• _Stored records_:
■ ■ ■

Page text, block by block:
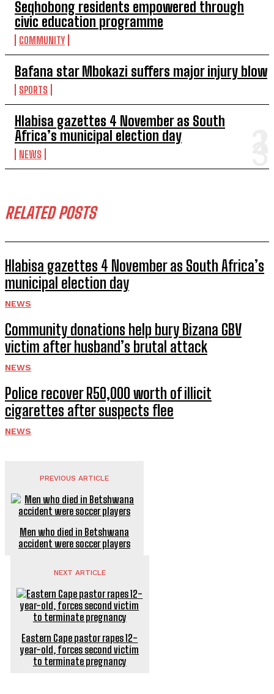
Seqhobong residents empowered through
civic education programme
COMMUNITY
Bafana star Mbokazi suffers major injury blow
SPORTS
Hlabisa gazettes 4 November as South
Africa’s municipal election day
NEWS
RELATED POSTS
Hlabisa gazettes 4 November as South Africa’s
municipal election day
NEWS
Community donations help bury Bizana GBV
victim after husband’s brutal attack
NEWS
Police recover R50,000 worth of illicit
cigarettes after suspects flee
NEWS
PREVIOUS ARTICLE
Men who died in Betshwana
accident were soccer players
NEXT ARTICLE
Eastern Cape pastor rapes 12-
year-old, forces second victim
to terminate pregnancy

■ ■ ■

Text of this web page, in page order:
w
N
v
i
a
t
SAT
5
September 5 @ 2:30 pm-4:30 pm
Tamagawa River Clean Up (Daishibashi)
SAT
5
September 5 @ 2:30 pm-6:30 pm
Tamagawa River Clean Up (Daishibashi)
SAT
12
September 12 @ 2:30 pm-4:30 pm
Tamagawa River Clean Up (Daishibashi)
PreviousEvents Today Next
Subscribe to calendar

■ ■ ■

• _Problem description_: Your output should be the lines above from the one that contains "Page text, block" through the one that contains "to terminate pregnancy", word for word, with pictures left out.

• _Problem solution_:
Page text, block by block:
Seqhobong residents empowered through
civic education programme
COMMUNITY
Bafana star Mbokazi suffers major injury blow
SPORTS
Hlabisa gazettes 4 November as South
Africa’s municipal election day
NEWS
RELATED POSTS
Hlabisa gazettes 4 November as South Africa’s
municipal election day
NEWS
Community donations help bury Bizana GBV
victim after husband’s brutal attack
NEWS
Police recover R50,000 worth of illicit
cigarettes after suspects flee
NEWS
PREVIOUS ARTICLE
Men who died in Betshwana
accident were soccer players
NEXT ARTICLE
Eastern Cape pastor rapes 12-
year-old, forces second victim
to terminate pregnancy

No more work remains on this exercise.